# Wonderful FREE Pattern Site



## Judyh (Apr 15, 2011)

I found this great site today and wanted to share . It has really nice patterns in every category.

http://www.cascadeyarns.com/patterns.asp


----------



## usafwife (Feb 16, 2012)

Great find! I definitely bookmarked, for those days where not even Ravelry is inspiring me.


----------



## chrisjac (Oct 25, 2011)

Great web site- I see you are near Philadelphia- I live in Aldan- are you nearby?


Judyh said:


> I found this great site today and wanted to share . It has really nice patterns in every category.
> 
> http://www.cascadeyarns.com/patterns.asp


----------



## MacRae (Dec 3, 2011)

So like this site. Thanks for sharing.


----------



## Judyh (Apr 15, 2011)

chrisjac said:


> Great web site- I see you are near Philadelphia- I live in Aldan- are you nearby?
> 
> 
> Judyh said:
> ...


I honestly don't know where Aldan is. I actually live between Newtown Square and West Chester. Are we close?


----------



## chrisjac (Oct 25, 2011)

I just moved here,Aldan is close to Springfield and Drexel Hill.



Judyh said:


> chrisjac said:
> 
> 
> > Great web site- I see you are near Philadelphia- I live in Aldan- are you nearby?
> ...


----------



## CoralDawn (May 6, 2011)

This is a GREAT site...I already printed out four !! Thanks for posting !


----------



## Judyh (Apr 15, 2011)

chrisjac said:


> I just moved here,Aldan is close to Springfield and Drexel Hill.
> 
> 
> 
> ...


Yes we are close. I go to the Springfield JoAnn's.


----------



## chrisjac (Oct 25, 2011)

Judyh said:


> chrisjac said:
> 
> 
> > I just moved here,Aldan is close to Springfield and Drexel Hill.
> ...


Wonderful- that's where I go also.


----------



## wjeanc (Nov 15, 2012)

Thanks for the link.
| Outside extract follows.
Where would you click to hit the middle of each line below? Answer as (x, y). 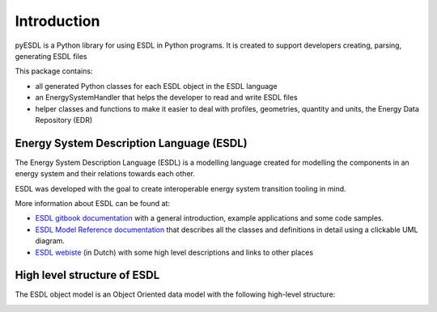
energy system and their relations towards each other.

So thankful for all you generous crafters on here.


----------



## run4fittness (May 22, 2011)

yep, this is a good site!


----------



## GDW (Nov 3, 2011)

thank you for sharing, I have bookmarked this for future use.


----------



## knitandnat (May 3, 2012)

Thank you i have book marked it wonderful patterns


----------